Recently, several cross-border brokerages have faced strict compliance tests, drawing widespread attention in the local market. As virtual assets become increasingly mainstream, many investors initially chose to allocate their crypto assets through familiar traditional brokerage Apps for convenience.
This is indeed a good starting point. However, as investment scales grow, a core question emerges:
Who actually owns and secures the Bitcoin you purchase through a broker?
To clarify this, we need to look under the hood. This article will dissect the underlying architecture, providing an in-depth analysis of the fundamental differences between brokerage crypto services and licensed virtual asset exchanges (such as OSL ).
To understand the true ownership of your assets, we must first look at the flow of funds and orders.

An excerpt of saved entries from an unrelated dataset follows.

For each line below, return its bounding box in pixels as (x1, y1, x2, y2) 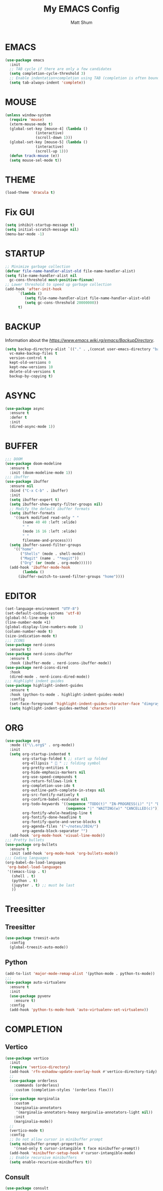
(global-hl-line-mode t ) (5, 615, 55, 620)
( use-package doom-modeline (5, 461, 62, 466)
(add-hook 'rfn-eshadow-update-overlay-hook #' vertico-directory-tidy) (9, 1070, 158, 1074)
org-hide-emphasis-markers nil (22, 770, 86, 775)
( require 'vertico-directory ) (9, 1065, 70, 1070)
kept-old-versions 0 (9, 360, 51, 365)
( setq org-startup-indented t (9, 752, 70, 757)
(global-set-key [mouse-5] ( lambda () (9, 140, 88, 145)
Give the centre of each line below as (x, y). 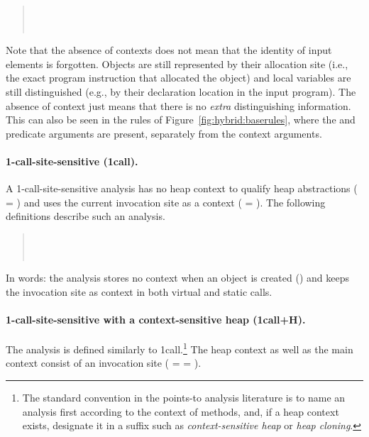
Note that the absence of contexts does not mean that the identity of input (169, 50)
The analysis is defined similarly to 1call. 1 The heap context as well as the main (180, 348)
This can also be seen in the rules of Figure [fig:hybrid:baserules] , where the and (181, 120)
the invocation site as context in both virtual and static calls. (139, 291)
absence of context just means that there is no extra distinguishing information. (178, 105)
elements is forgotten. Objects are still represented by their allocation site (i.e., (177, 63)
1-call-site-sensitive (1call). (72, 161)
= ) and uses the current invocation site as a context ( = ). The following (166, 202)
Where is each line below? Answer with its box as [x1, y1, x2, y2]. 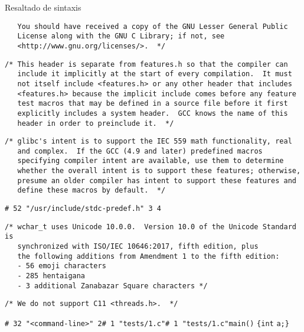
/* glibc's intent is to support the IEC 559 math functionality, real [5, 137, 292, 146]
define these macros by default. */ [17, 186, 166, 195]
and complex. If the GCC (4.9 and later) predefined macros [17, 147, 263, 155]
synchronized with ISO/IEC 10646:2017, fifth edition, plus [17, 242, 259, 251]
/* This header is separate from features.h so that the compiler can [5, 60, 288, 69]
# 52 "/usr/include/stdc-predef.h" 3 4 [5, 204, 161, 213]
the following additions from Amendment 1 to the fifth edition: [17, 252, 280, 261]
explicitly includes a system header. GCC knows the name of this [17, 109, 288, 118]
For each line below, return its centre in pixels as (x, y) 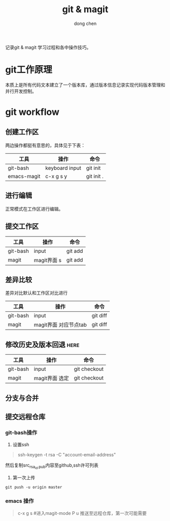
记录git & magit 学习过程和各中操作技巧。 (48, 47)
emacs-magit (24, 176)
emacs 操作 (20, 501)
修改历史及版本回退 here (42, 344)
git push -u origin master (34, 487)
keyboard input (63, 168)
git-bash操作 (21, 432)
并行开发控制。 (21, 91)
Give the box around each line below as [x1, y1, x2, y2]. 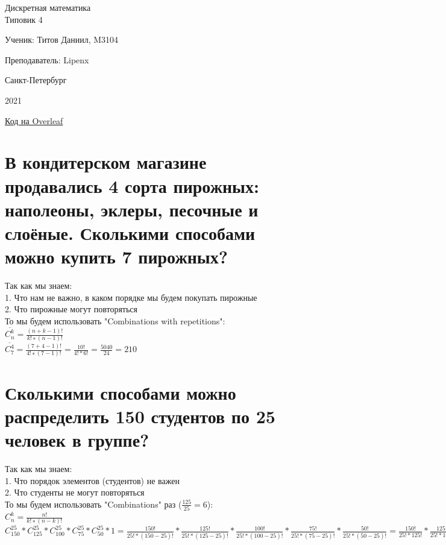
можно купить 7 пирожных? [5, 244, 228, 269]
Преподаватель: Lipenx [5, 53, 89, 66]
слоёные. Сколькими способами [5, 220, 256, 245]
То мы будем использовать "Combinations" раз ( [5, 497, 182, 510]
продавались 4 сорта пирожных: [5, 173, 259, 198]
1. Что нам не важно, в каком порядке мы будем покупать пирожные [5, 291, 257, 303]
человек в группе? [5, 427, 149, 452]
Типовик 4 [5, 13, 43, 25]
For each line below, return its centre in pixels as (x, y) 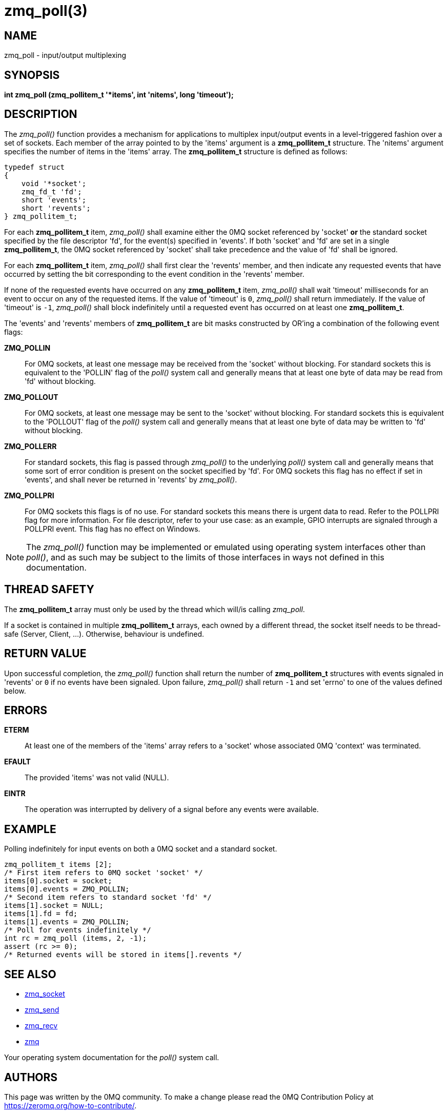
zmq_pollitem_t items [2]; (58, 865)
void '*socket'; (54, 183)
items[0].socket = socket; (58, 881)
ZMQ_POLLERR (30, 446)
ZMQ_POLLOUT (31, 397)
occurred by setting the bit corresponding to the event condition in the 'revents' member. (154, 274)
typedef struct (35, 167)
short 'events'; (54, 200)
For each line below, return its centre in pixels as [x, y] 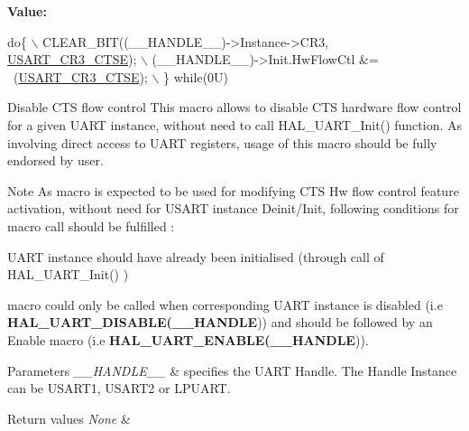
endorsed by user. [55, 160]
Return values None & [69, 418]
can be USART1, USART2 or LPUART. [119, 388]
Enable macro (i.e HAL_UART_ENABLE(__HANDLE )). [188, 339]
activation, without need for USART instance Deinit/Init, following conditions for [233, 208]
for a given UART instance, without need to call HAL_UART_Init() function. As [235, 124]
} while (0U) [196, 76]
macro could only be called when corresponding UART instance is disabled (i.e [225, 304]
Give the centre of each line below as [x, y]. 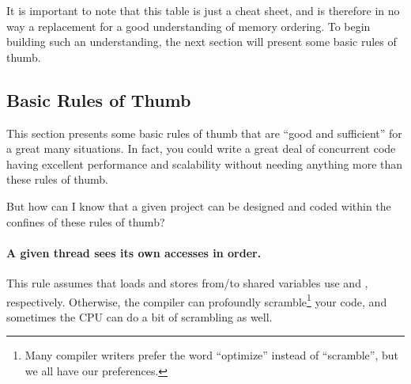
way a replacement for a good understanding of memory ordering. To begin [189, 26]
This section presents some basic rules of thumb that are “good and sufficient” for [204, 133]
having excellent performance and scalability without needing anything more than [205, 163]
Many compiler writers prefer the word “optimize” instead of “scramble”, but [212, 355]
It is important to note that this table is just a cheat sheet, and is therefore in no [203, 10]
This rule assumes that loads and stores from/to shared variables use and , [187, 282]
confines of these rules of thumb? [86, 221]
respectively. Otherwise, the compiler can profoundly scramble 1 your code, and [197, 300]
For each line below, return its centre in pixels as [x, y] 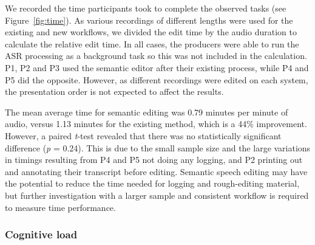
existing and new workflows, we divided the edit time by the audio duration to [151, 32]
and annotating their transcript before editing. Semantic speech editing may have [156, 171]
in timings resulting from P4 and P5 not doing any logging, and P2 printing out [154, 160]
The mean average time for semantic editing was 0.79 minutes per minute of [147, 112]
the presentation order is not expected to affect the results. [114, 91]
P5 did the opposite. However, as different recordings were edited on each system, [157, 79]
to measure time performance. [60, 207]
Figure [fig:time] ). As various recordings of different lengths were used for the [149, 20]
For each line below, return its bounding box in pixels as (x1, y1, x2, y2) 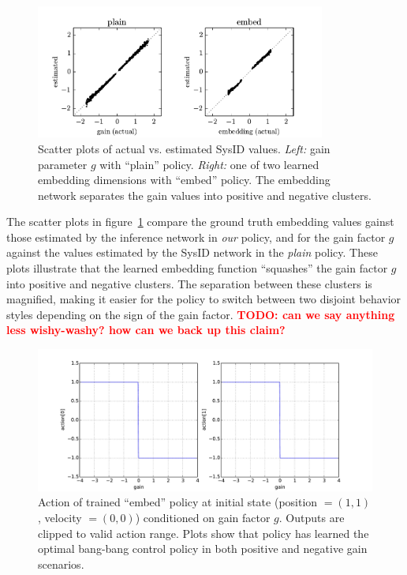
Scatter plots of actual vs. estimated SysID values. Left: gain (38, 140, 330, 156)
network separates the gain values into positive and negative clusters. (38, 186, 372, 203)
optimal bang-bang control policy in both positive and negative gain (38, 540, 368, 557)
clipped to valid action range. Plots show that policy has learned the (38, 524, 369, 541)
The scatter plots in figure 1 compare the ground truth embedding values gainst (6, 213, 394, 230)
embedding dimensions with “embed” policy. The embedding (38, 171, 330, 188)
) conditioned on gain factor (135, 509, 271, 525)
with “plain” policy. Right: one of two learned (99, 156, 319, 172)
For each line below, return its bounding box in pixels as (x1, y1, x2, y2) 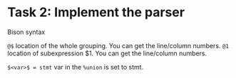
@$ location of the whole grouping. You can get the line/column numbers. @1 (7, 41, 230, 50)
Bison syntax (7, 28, 46, 36)
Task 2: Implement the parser (7, 4, 185, 21)
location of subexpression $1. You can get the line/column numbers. (7, 49, 207, 57)
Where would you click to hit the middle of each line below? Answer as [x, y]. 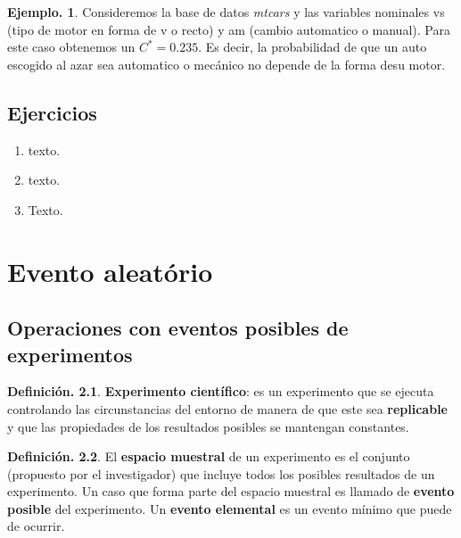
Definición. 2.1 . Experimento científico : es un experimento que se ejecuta [221, 391]
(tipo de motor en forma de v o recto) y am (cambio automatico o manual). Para [229, 29]
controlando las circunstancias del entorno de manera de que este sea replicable [227, 408]
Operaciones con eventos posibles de [178, 328]
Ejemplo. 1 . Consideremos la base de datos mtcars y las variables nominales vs [226, 12]
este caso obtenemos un [71, 47]
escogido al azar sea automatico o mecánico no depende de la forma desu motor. [226, 64]
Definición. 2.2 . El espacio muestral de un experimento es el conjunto [209, 456]
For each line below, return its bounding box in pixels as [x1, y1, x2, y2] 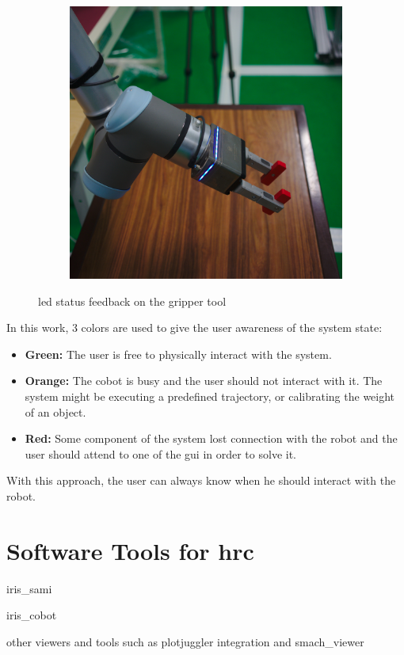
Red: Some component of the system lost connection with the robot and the [25, 430, 398, 447]
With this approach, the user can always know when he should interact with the [6, 472, 396, 489]
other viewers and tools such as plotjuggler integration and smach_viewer [6, 633, 364, 649]
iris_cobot [6, 607, 57, 623]
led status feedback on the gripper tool [38, 292, 227, 309]
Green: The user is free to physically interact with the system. [25, 345, 332, 362]
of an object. [25, 403, 86, 420]
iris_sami [6, 580, 52, 596]
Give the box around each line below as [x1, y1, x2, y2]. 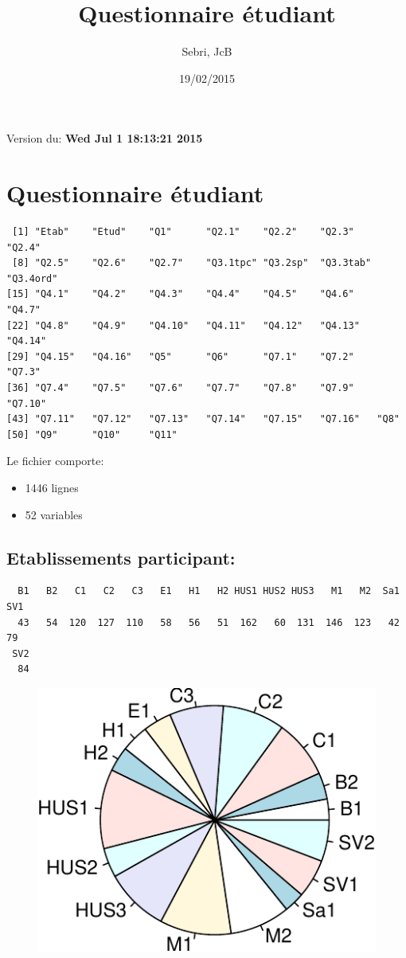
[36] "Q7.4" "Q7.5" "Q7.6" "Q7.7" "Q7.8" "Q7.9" [6, 381, 354, 393]
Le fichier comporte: [6, 452, 104, 469]
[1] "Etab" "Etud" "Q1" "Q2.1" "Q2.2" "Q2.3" [12, 226, 354, 238]
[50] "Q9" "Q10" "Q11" [6, 428, 178, 440]
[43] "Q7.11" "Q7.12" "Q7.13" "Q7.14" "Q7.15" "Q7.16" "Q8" [6, 413, 400, 425]
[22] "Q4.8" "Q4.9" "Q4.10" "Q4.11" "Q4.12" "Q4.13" [6, 319, 360, 331]
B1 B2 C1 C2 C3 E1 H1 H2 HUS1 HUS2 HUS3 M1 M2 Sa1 [18, 585, 400, 597]
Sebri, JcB [182, 43, 232, 60]

This is the most critical dimension, directly relating to the legal substance of asset ownership.
The Operating Model of Brokerage Crypto Services In Hong Kong, most brokerages that have upgraded their Type 1 (Dealing in Securities) licenses do not build their own native crypto trading systems. Instead, they act as a "front-end channel," connecting via API to underlying licensed virtual asset exchanges.
This means your trading flow looks like this:
You place an order to buy BTC on the broker's App │ ▼ The broker forwards the order to the underlying licensed exchange (e.g., OSL) │ ▼ The underlying exchange matches the trade │ ▼ The asset is stored in the underlying exchange's custody system (Held under the broker's name, not yours)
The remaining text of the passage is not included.